Catarata
Com décadas bem (ou mal) vividas, nosso corpo acusa falhas, limitações, rugas, sinais de desgaste no corpo.
Na alma, rugas, cicatrizes, fraturas, sinais de encontros e desencontros com afetos, desafetos, amigos e adversários; tantas batalhas travadas, as perdidas e as vencidas.
Vivo sinais, corpo e alma, com humor e renúncia à criança, à adolescente que já fui. Quero dizer, ainda as guardo na imaginação, na memória: assomam no repente, assombram pelo terror e pelo encantamento, da morta imortalidade.

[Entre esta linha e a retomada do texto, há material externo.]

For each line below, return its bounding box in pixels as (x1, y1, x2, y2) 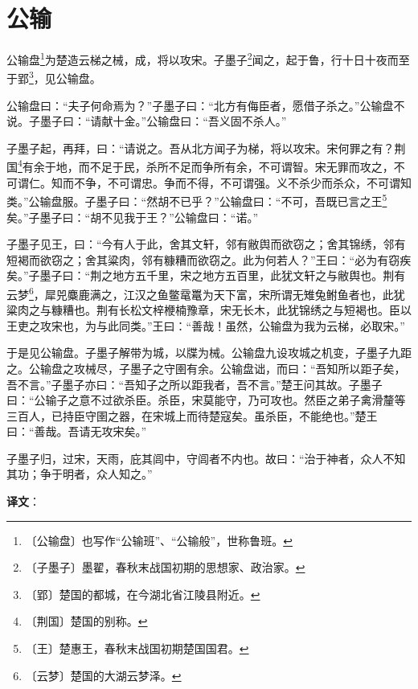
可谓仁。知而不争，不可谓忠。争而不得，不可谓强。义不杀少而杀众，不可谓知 (6, 174, 412, 191)
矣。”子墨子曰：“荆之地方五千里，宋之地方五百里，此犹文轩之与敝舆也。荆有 (6, 267, 406, 284)
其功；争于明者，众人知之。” (6, 465, 153, 482)
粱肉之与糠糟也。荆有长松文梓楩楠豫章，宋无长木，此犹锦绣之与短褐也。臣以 (6, 301, 412, 318)
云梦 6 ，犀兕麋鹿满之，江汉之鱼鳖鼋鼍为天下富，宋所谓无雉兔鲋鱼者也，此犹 (6, 283, 405, 302)
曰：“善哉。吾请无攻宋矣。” (6, 423, 147, 440)
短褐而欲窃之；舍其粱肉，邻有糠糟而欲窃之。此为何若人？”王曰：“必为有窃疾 (6, 251, 412, 268)
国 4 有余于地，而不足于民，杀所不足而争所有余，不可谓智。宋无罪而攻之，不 (6, 156, 405, 175)
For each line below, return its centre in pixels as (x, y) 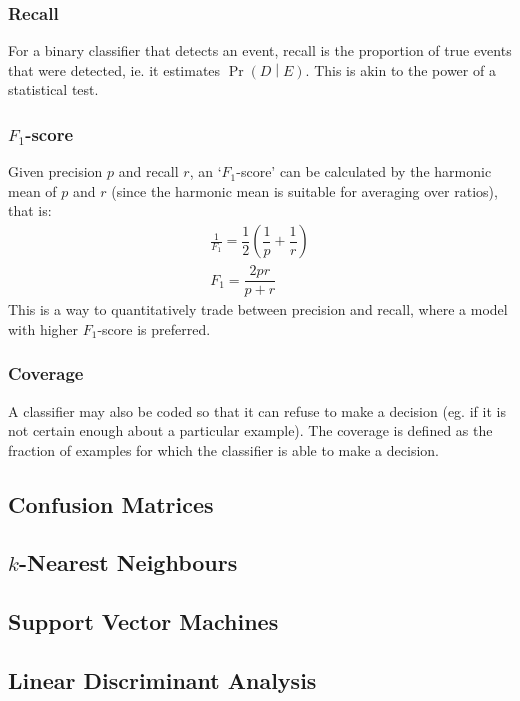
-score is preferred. (154, 328)
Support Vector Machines (143, 621)
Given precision (55, 171)
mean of (32, 190)
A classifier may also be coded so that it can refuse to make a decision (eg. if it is (257, 410)
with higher (43, 328)
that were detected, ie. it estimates (114, 69)
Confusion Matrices (111, 503)
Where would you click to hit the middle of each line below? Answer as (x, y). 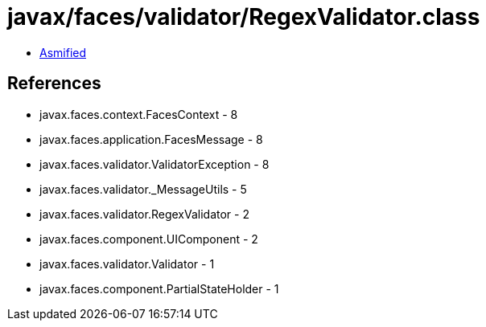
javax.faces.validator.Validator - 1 (127, 264)
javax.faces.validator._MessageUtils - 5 (143, 189)
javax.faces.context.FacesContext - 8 (139, 114)
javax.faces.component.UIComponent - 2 (149, 239)
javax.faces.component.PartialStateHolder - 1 (159, 288)
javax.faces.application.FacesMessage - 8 (151, 139)
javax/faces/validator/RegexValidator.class (244, 17)
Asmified (63, 52)
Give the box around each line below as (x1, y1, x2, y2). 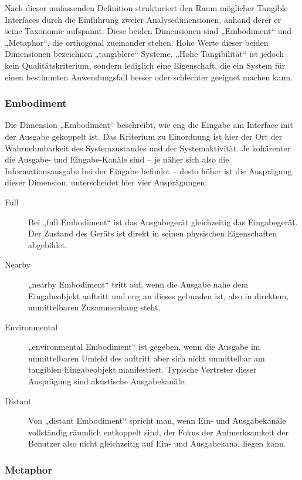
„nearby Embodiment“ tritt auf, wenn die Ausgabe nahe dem (28, 278, 248, 290)
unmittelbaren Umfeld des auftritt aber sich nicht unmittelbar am (28, 351, 265, 364)
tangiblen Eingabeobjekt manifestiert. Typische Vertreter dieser (28, 363, 257, 376)
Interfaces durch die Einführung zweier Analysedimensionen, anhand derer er (5, 13, 281, 25)
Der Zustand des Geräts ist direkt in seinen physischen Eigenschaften (28, 227, 277, 239)
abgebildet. (28, 238, 67, 251)
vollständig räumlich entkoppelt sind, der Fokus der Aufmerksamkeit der (28, 425, 289, 438)
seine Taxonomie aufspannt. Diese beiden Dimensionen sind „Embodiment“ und (5, 25, 292, 37)
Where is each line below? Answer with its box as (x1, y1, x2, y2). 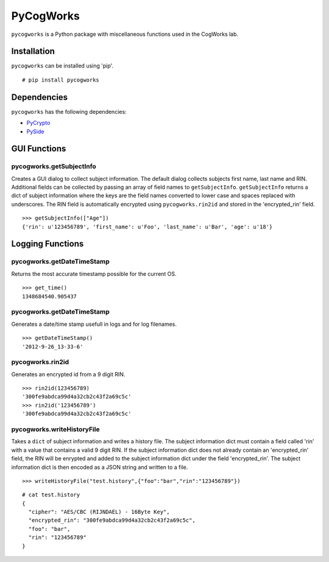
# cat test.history (22, 491, 80, 499)
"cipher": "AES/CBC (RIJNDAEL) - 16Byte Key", (28, 508, 170, 516)
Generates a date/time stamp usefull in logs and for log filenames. (11, 320, 177, 328)
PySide (26, 128, 44, 135)
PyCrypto (26, 119, 51, 127)
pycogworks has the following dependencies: (11, 108, 127, 115)
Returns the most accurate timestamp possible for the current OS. (11, 270, 177, 277)
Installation (11, 46, 55, 57)

Visitei meu oftalmologista, esperando aumentar o grau dos óculos e me deparei com o diagnóstico: a vista embaçada com um nome a denunciar o uso contínuo dos olhos. Catarata.
Nome poético para o nublar do olhar… olhos enevoados d´água.

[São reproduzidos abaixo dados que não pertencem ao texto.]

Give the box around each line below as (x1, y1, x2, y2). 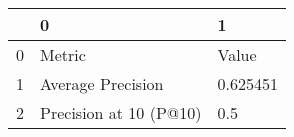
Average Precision (40, 72, 164, 95)
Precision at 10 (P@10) (40, 101, 202, 124)
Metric (40, 43, 86, 66)
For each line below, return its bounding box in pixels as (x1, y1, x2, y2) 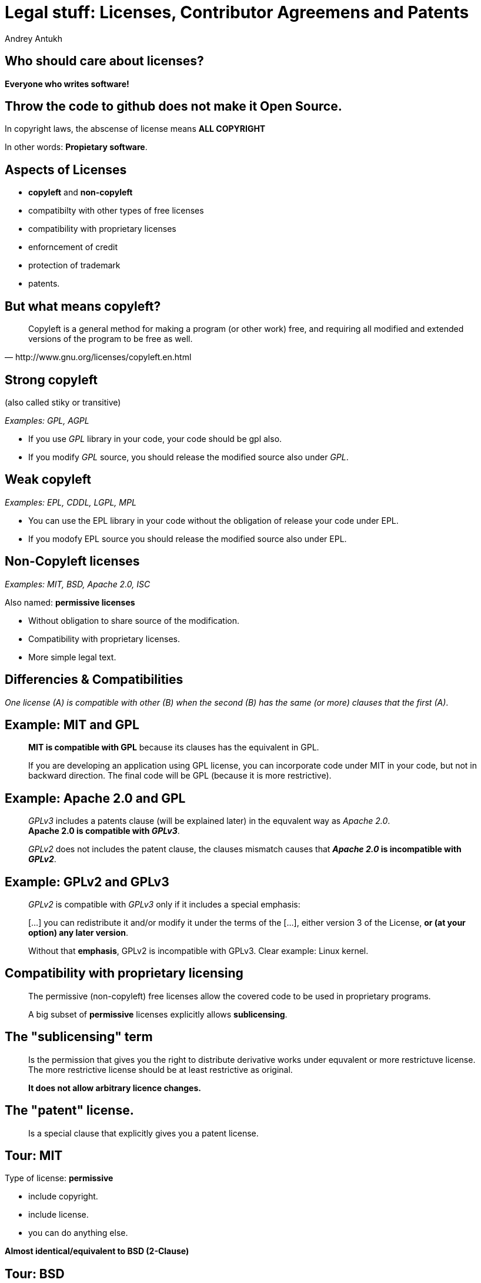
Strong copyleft (5, 372, 98, 387)
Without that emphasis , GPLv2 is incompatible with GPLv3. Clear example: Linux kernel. (28, 946, 369, 956)
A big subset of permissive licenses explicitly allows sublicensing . (28, 1009, 288, 1019)
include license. (28, 1209, 89, 1220)
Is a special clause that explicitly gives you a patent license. (28, 1128, 259, 1138)
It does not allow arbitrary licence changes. (28, 1082, 201, 1093)
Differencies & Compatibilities (5, 672, 183, 687)
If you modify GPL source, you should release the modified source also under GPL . (28, 451, 349, 462)
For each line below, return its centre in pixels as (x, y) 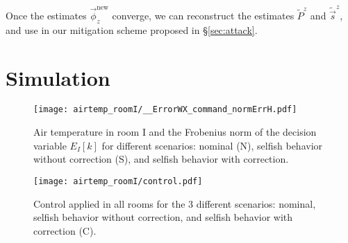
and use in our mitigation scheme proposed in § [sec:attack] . (132, 29)
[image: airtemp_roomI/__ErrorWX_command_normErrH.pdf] (165, 110)
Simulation (58, 77)
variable (50, 145)
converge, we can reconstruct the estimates (203, 15)
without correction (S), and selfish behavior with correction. (161, 159)
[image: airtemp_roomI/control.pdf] (118, 181)
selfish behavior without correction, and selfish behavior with (163, 217)

Imagino o tempo em que não havia óculos: as vistas embaçavam tanto que os velhos eram os guardiães das histórias, arquivavam passados, estocavam experiências contadas e recontadas ao redor da fogueira.
Cegueira física viviam nossos ancestrais! No entanto, envelhecer com sabedorias acumuladas se contrapõe às estreitas visões produzidas por excesso de informação.
Já leu Ensaio sobre a cegueira, de Saramago?